Also, I realize that I could use the break keyword here, but most of these pseudocode function calls inside main_loop are not really encapsulated as functions, simply because they would need to either have many arguments or they would all need access to member variables. Both of these cases would be more confusing, in my opinion, than simply leaving main_loop as a longer function, and because of the length of the big while loop, a statement like goto loop_end seems to read clearer to me.

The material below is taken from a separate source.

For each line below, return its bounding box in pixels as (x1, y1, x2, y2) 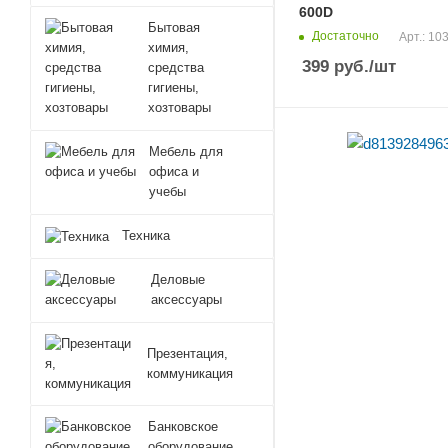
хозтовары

Now for the question: Would this solution make you uncomfortable if you were to write it in your own code? It does feel a little wrong to me, but then I've never made use of the goto statement before in C++ code -- hence my request for help from experts. Are there any other basic ideas which I am missing that would make this code clearer?
Thanks.
Avoiding the use of goto is a pretty solid thing to do in object oriented development in general.
In your case, why not just use break to exit the loop?
while (true)
{
if (condition_is_met)
{
// cleanup
break;
}
}
As for your question: your use of goto would make me uncomfortable. The only reason that break is less readable is your admittance to not being a strong C++ developer. To any seasoned developer of a C-like language, break will both read better, as well as provide a cleaner solution than goto.
In particular, I simply do not agree that
if (something)
{
goto loop_end;
}
is more readable than
if (something)
{
break;
}
which literally says the same thing with built-in syntax.
With your one, singular condition which causes the loop to break early I would simply use a break. No need for a goto that's what break is for.
However, if any of those function calls can throw an exception or if you end up needing multiple breaks I would prefer an RAII style container, this is the exact sort of thing destructors are for. You always perform the call to DeInitializeHardware, so...
// todo: add error checking if needed
class HardwareWrapper {
public:
HardwareWrapper(Hardware *pH)
: _pHardware(pH) {
InitializeAndCheckHardware(_pHardware);
}
~HardwareWrapper() {
DeInitializeHardware(_pHardware);
}
const Hardware *getHardware() const {
return _pHardware;
}
const Hardware *operator->() const {
return _pHardware;
}
const Hardware& operator*() const {
return *_pHardware;
}
private:
Hardware *_pHardware;
// if you don't want to allow copies...
HardwareWrapper(const HardwareWrapper &other);
HardwareWrapper& operator=(const HardwareWrapper &other);
}
// ...
void ControlLoop::main_loop()
{
HardwareWrapper hw(pHardware);
// code
}
Now, no matter what happens, you will always call DeInitializeHardware when that function returns.
UPDATE
If your main concern is the while loop is too long, then you should aim at make it shorter, C++ is an OO language and OO is for split things to small pieces and component, even in general non-OO language we generally still think we should break a method/loop into small one and make it short easy for read. If a loop has 300 lines in it, no matter break/goto doesn't really save your time there isn't it?
UPDATE
I'm not against goto but I won't use it here as you do, I prefer just use break, generally to a developer that he saw a break there he know it means goto to the end of the while, and with that m_bIsRunning = false he can easily aware of that it's actually exit the loop within seconds. Yes a goto may save the time for seconds to understand it but it may also make people feel nervous about your code.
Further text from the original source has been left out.